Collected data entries
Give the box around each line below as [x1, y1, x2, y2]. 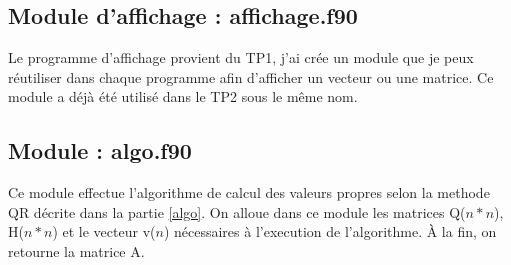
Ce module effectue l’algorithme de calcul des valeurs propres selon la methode [8, 182, 490, 203]
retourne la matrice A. [8, 240, 145, 261]
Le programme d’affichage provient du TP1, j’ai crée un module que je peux [8, 47, 474, 68]
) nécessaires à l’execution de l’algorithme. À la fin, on [163, 221, 497, 242]
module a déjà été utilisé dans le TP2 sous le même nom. [8, 86, 358, 107]
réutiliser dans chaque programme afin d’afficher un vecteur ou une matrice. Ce [8, 66, 494, 87]
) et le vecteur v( [52, 221, 156, 242]
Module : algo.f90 [8, 135, 192, 166]
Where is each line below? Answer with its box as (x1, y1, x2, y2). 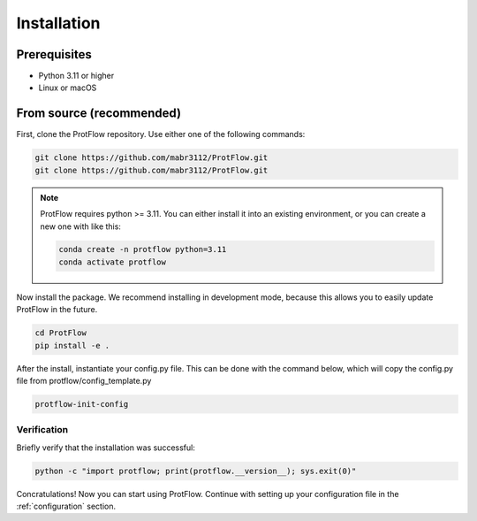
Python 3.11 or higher (38, 71, 115, 81)
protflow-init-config (34, 399, 129, 409)
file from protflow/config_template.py (16, 376, 152, 386)
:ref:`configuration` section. (16, 501, 117, 512)
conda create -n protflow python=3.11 (58, 244, 227, 255)
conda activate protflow (58, 257, 167, 267)
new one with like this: (40, 221, 121, 232)
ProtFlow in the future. (16, 304, 98, 315)

**Exercise:** Please count the lines above containing "vecteur"; number only.

**Worked solution:** 2